_ENTRIES SHOWN:_
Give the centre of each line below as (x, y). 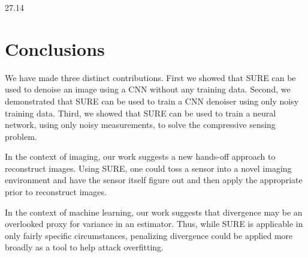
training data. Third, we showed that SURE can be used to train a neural (141, 113)
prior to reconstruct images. (56, 192)
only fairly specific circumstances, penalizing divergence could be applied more (149, 235)
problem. (21, 136)
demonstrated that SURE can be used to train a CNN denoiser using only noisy (152, 101)
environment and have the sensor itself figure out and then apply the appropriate (154, 180)
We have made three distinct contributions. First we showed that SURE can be (150, 77)
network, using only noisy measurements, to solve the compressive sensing (140, 125)
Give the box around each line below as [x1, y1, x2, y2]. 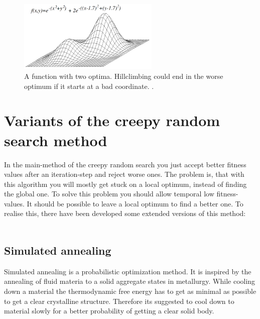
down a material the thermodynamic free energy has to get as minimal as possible [4, 286, 256, 296]
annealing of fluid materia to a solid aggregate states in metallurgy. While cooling [4, 276, 255, 286]
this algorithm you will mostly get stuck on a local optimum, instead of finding [4, 178, 247, 189]
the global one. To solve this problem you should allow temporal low [4, 188, 214, 199]
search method [4, 130, 107, 150]
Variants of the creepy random [4, 110, 220, 131]
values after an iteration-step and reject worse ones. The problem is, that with [4, 169, 244, 179]
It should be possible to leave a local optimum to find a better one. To [27, 198, 243, 208]
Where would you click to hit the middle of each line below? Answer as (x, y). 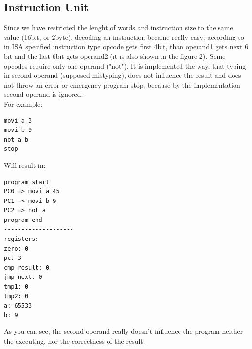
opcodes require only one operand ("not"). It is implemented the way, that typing (125, 65)
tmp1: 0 (16, 287)
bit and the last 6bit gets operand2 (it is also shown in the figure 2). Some (115, 56)
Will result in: (25, 165)
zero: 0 (16, 248)
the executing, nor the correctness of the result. (74, 341)
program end (23, 220)
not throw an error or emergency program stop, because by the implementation (122, 84)
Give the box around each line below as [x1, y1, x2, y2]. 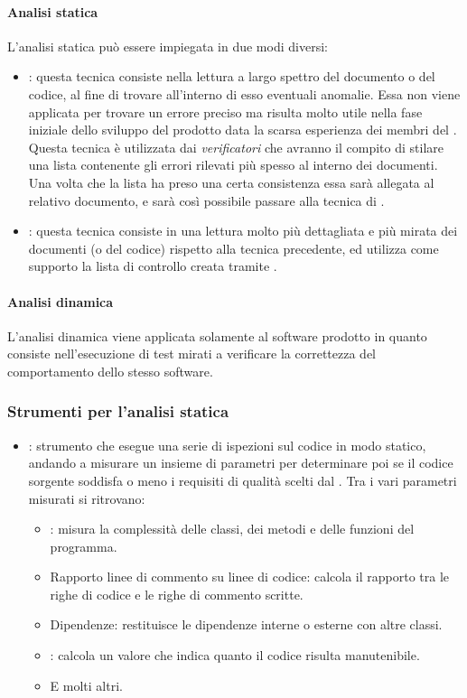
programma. [50, 536, 117, 555]
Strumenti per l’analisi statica [7, 400, 229, 423]
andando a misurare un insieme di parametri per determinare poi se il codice [28, 453, 453, 472]
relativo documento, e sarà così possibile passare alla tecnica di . [28, 191, 385, 209]
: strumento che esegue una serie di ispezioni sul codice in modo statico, [28, 435, 426, 454]
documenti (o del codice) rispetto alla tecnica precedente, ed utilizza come [28, 238, 439, 257]
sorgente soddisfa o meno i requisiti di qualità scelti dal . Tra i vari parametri [28, 470, 457, 489]
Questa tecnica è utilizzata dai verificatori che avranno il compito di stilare [28, 137, 444, 156]
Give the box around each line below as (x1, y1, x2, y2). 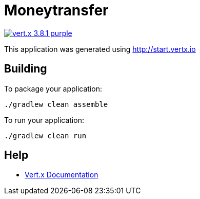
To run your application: (4, 115, 84, 124)
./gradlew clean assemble (4, 100, 108, 108)
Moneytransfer (4, 2, 109, 19)
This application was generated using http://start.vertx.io (4, 44, 196, 53)
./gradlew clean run (4, 131, 87, 140)
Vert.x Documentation (25, 170, 98, 179)
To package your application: (4, 84, 103, 93)
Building (4, 62, 47, 76)
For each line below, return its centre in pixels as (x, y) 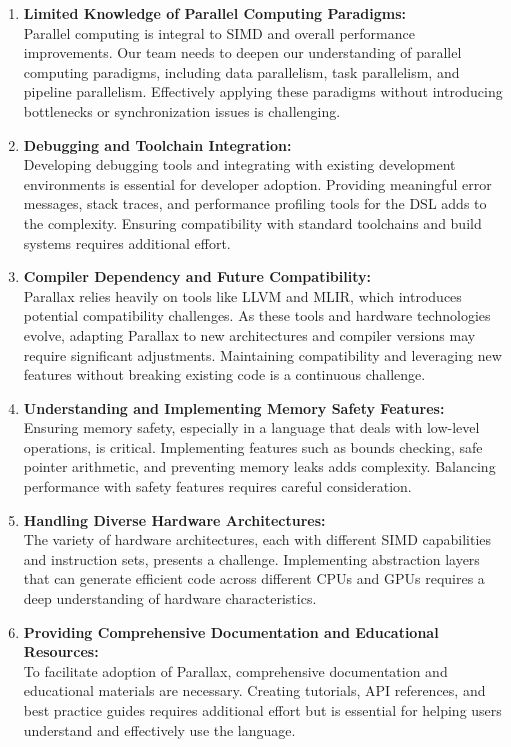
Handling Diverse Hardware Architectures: (174, 519)
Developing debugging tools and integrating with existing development (239, 164)
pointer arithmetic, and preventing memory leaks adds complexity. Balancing (259, 466)
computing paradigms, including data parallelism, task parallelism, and (241, 71)
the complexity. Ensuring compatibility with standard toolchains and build (252, 222)
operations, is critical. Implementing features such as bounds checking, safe (253, 446)
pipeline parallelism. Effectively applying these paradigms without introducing (263, 91)
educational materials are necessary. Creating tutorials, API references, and (254, 690)
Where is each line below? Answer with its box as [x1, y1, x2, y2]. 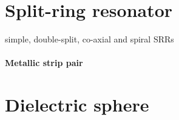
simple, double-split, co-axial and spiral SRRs [5, 33, 174, 45]
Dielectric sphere [5, 92, 149, 117]
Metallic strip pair [5, 56, 83, 69]
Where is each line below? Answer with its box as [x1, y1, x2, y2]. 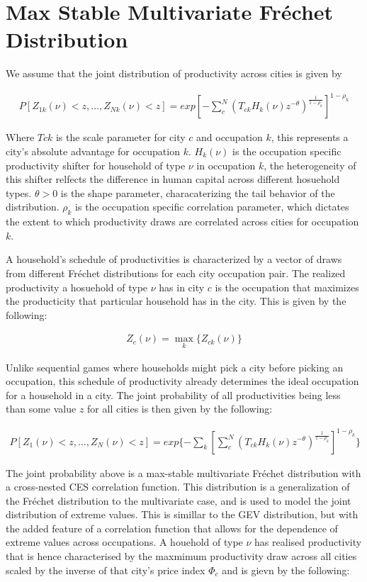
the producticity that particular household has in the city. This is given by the [6, 293, 346, 308]
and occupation [196, 130, 263, 145]
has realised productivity [254, 535, 362, 549]
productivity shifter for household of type [6, 157, 186, 172]
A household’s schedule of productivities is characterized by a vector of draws [6, 252, 342, 267]
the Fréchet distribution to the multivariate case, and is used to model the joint [6, 493, 351, 508]
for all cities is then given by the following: [87, 401, 273, 416]
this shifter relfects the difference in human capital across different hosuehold [6, 172, 340, 186]
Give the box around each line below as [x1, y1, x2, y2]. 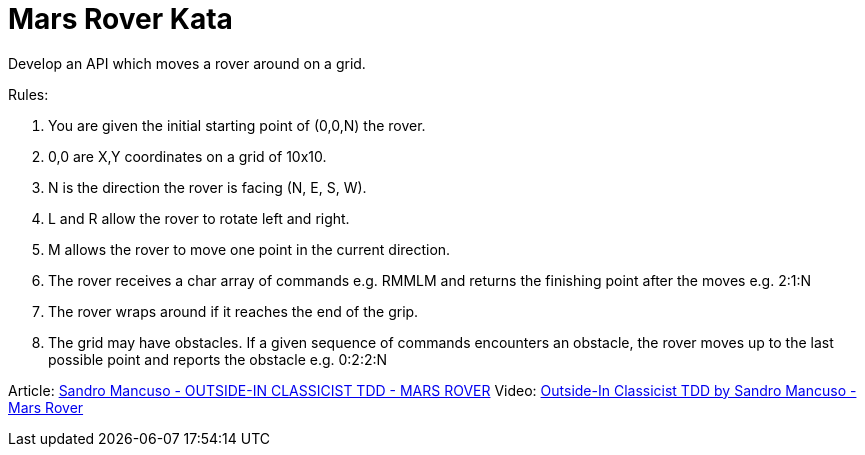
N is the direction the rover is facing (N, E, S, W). [48, 178, 367, 196]
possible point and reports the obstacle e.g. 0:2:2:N [48, 350, 388, 368]
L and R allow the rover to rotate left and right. [48, 209, 350, 227]
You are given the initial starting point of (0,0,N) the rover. [48, 116, 426, 134]
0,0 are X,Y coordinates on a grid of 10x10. [48, 147, 327, 165]
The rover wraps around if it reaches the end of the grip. [48, 302, 419, 320]
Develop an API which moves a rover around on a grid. [8, 54, 366, 72]
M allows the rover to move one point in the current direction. [48, 240, 451, 258]
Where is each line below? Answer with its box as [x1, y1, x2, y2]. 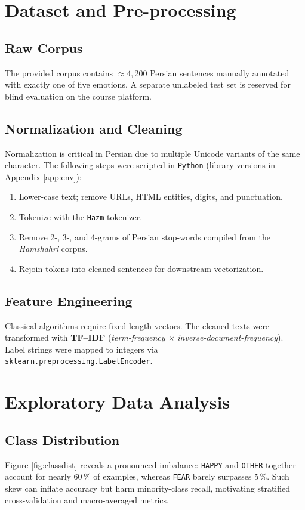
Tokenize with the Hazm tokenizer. [19, 211, 143, 222]
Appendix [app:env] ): [5, 170, 82, 183]
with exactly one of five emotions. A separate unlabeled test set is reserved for [5, 78, 291, 91]
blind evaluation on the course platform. [5, 89, 152, 102]
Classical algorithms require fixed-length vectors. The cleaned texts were [5, 319, 270, 332]
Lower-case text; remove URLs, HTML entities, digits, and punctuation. [19, 190, 283, 203]
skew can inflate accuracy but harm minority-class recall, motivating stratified [5, 481, 291, 494]
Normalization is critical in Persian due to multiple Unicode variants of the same [5, 147, 300, 159]
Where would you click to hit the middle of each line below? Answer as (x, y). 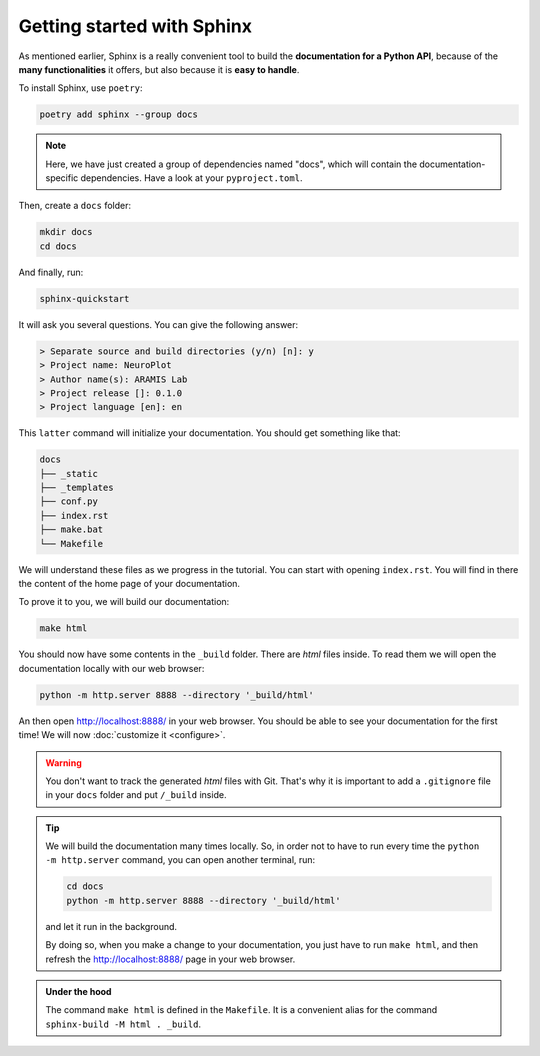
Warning (63, 762)
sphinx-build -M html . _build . (123, 1024)
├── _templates (76, 488)
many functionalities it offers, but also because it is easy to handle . (159, 69)
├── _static (69, 473)
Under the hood (78, 992)
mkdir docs (66, 232)
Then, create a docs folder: (75, 206)
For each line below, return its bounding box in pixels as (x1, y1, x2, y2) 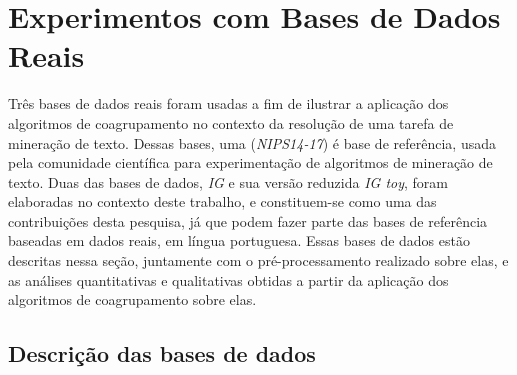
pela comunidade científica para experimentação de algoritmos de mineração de (8, 152, 493, 173)
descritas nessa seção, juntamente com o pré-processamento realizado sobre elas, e (8, 250, 509, 271)
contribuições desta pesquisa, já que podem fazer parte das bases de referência (8, 210, 488, 231)
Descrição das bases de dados (8, 338, 316, 369)
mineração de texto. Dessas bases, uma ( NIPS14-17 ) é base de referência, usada (8, 132, 496, 153)
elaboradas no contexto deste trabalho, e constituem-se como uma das (8, 191, 437, 212)
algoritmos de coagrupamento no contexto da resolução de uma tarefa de (8, 112, 454, 133)
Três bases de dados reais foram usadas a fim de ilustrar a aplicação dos (8, 93, 449, 114)
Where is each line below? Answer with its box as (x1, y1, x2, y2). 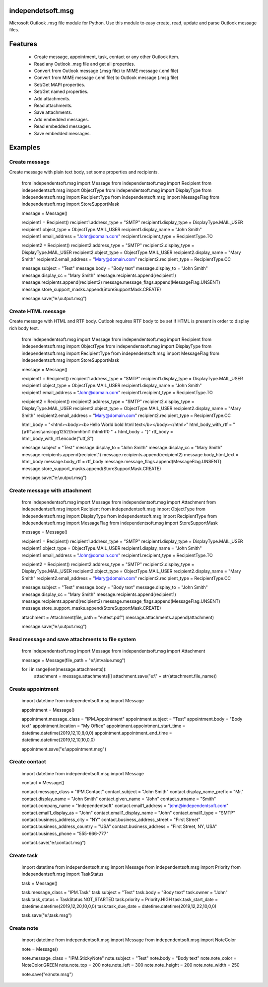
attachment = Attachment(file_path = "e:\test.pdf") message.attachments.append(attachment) (21, 614, 214, 620)
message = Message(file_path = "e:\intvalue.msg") (21, 657, 126, 663)
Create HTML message (9, 308, 66, 315)
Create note (9, 925, 39, 932)
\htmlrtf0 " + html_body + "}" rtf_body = (91, 428, 173, 434)
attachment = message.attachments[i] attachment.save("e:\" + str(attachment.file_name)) (34, 673, 217, 679)
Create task (9, 852, 38, 859)
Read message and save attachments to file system (9, 636, 136, 643)
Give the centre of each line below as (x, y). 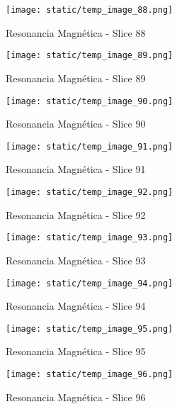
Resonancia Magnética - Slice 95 (76, 351)
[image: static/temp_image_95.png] (90, 329)
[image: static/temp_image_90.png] (90, 101)
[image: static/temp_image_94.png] (90, 283)
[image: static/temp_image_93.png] (90, 238)
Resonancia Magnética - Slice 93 (76, 260)
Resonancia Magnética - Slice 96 (76, 397)
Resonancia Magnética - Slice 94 (76, 306)
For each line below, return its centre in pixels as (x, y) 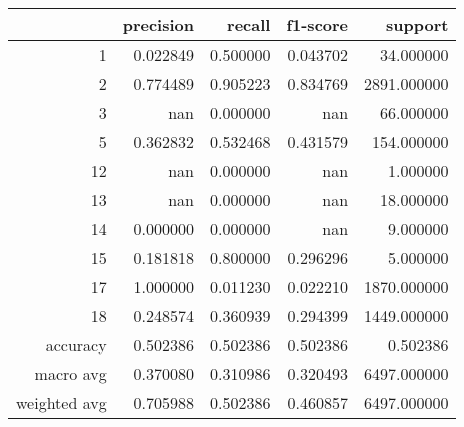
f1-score (317, 24)
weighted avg (61, 402)
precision (158, 24)
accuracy (76, 344)
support (417, 24)
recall (249, 24)
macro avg (70, 373)
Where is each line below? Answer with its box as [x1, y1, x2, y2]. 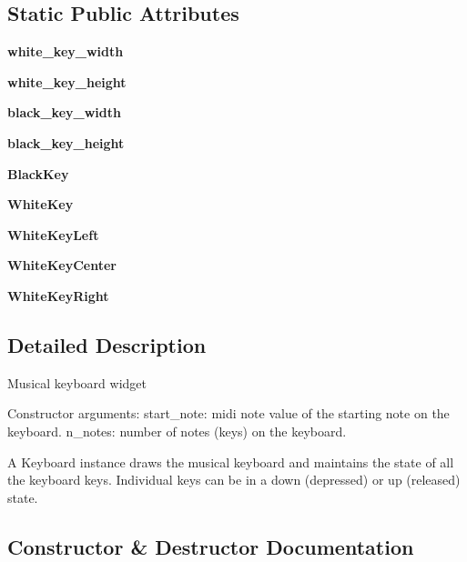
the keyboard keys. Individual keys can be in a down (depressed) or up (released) [7, 470, 461, 489]
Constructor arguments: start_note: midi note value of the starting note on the [7, 404, 450, 423]
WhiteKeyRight [7, 286, 109, 305]
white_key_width [7, 42, 124, 61]
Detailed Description [7, 330, 207, 358]
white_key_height [7, 72, 127, 91]
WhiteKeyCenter [7, 256, 117, 275]
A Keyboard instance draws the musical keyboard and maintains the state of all [7, 452, 454, 471]
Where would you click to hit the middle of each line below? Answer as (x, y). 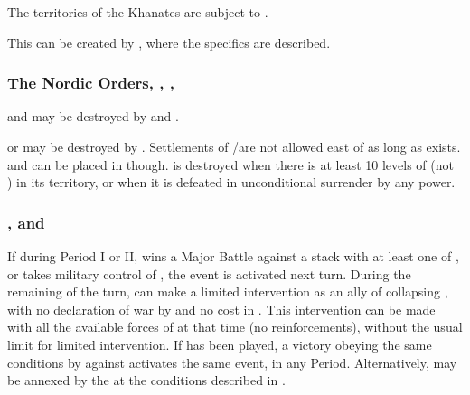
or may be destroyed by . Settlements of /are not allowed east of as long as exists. (234, 146)
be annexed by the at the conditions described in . (146, 380)
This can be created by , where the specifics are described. (169, 42)
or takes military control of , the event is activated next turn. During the (209, 273)
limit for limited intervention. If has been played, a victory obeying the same (220, 344)
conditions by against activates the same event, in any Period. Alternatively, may (232, 362)
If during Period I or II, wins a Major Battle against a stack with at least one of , (233, 256)
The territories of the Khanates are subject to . (138, 12)
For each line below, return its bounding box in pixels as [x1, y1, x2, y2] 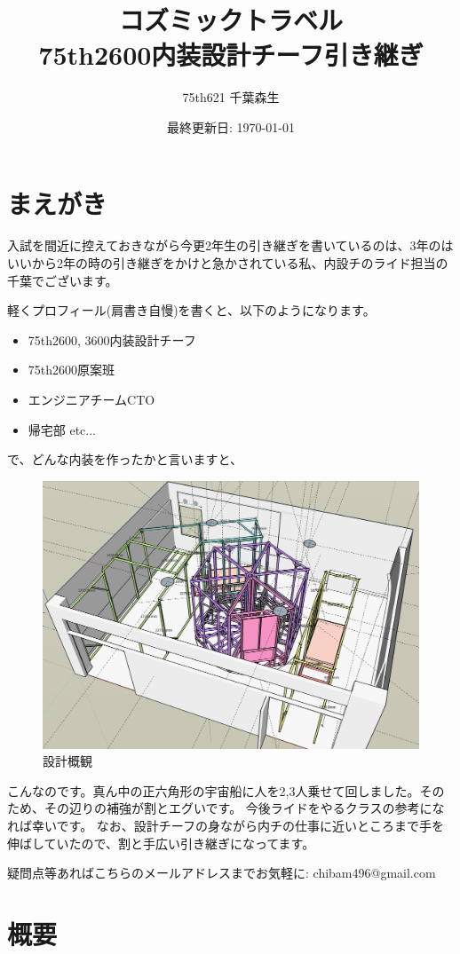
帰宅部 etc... [28, 420, 97, 438]
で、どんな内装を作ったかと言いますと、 [7, 450, 242, 469]
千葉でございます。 [7, 271, 118, 289]
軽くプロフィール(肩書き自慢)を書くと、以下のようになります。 [7, 301, 376, 319]
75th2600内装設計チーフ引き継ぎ [38, 36, 424, 73]
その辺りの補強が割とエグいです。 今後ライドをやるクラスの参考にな [44, 799, 445, 817]
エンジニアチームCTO [28, 390, 155, 408]
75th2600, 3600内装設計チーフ [28, 330, 196, 349]
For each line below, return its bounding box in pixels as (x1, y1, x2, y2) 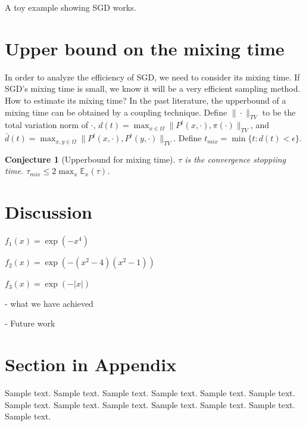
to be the (262, 105, 296, 118)
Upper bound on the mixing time (5, 36, 285, 60)
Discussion (5, 200, 92, 224)
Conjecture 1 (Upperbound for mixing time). (5, 153, 176, 165)
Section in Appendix (5, 352, 177, 377)
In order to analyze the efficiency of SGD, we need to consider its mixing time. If (5, 70, 300, 83)
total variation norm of (5, 119, 89, 131)
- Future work (5, 317, 55, 329)

_WORK REQUIRED:_
In the entries above, find the line containing "L and R allow" and the line containing "Appendix [app:env] ): [5, 170, 82, 183]"; give again exactly those two lines and every line between them, minus the pictures.

_SOLUTION TO THE EXERCISE:_
L and R allow the rover to rotate left and right. [48, 209, 350, 227]
You are given the initial starting point of (0,0,N) the rover. [48, 116, 426, 134]
0,0 are X,Y coordinates on a grid of 10x10. [48, 147, 327, 165]
The rover wraps around if it reaches the end of the grip. [48, 302, 419, 320]
Develop an API which moves a rover around on a grid. [8, 54, 366, 72]
M allows the rover to move one point in the current direction. [48, 240, 451, 258]
Where is each line below? Answer with its box as [x1, y1, x2, y2]. 
Tokenize with the Hazm tokenizer. [19, 211, 143, 222]
Appendix [app:env] ): [5, 170, 82, 183]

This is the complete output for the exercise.